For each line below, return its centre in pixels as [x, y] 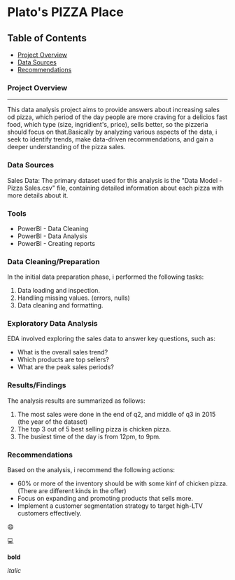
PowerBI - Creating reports [56, 243]
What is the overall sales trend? [63, 352]
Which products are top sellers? [63, 360]
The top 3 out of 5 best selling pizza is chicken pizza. [94, 429]
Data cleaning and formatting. [60, 305]
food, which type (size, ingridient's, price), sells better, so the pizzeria [108, 125]
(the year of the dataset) [52, 422]
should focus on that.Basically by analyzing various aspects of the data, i [112, 132]
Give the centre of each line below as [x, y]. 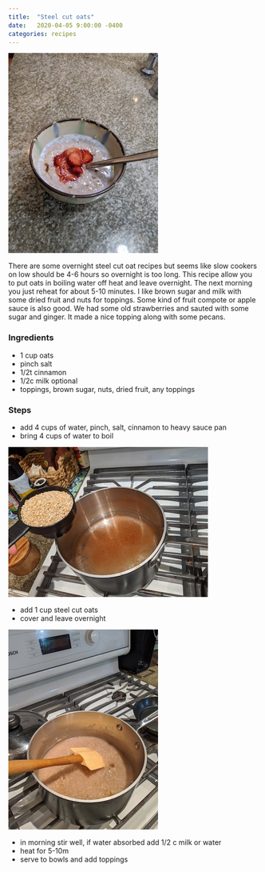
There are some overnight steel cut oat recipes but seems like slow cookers [133, 266]
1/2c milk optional [49, 381]
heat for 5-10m [44, 850]
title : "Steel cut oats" [51, 17]
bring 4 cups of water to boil [67, 435]
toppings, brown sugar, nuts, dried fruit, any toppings [107, 389]
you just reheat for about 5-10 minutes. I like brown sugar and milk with [125, 291]
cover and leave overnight [63, 618]
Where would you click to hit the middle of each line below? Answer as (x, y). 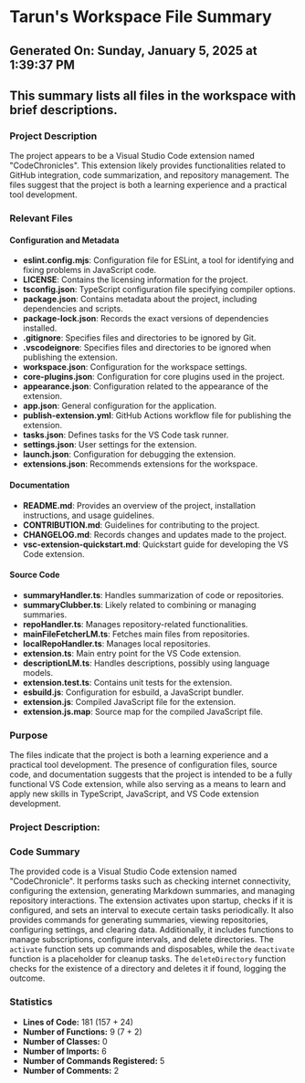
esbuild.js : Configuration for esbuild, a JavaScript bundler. (133, 692)
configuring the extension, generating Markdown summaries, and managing (152, 891)
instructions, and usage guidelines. (89, 515)
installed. (40, 328)
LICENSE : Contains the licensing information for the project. (135, 279)
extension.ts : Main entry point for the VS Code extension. (132, 653)
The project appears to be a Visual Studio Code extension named (132, 156)
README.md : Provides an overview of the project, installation (139, 505)
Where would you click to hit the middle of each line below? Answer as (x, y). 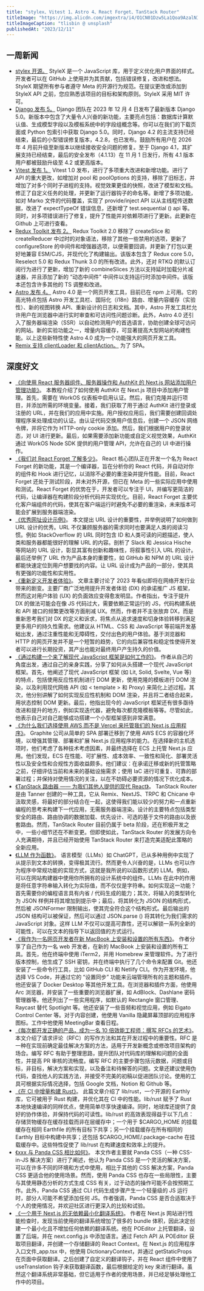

Work to be completed – All lines in the data that contain the word "Code" should be copied.

Exercise answer –
extension.ts : Main entry point for the VS Code extension. (132, 653)
The project appears to be a Visual Studio Code extension named (132, 156)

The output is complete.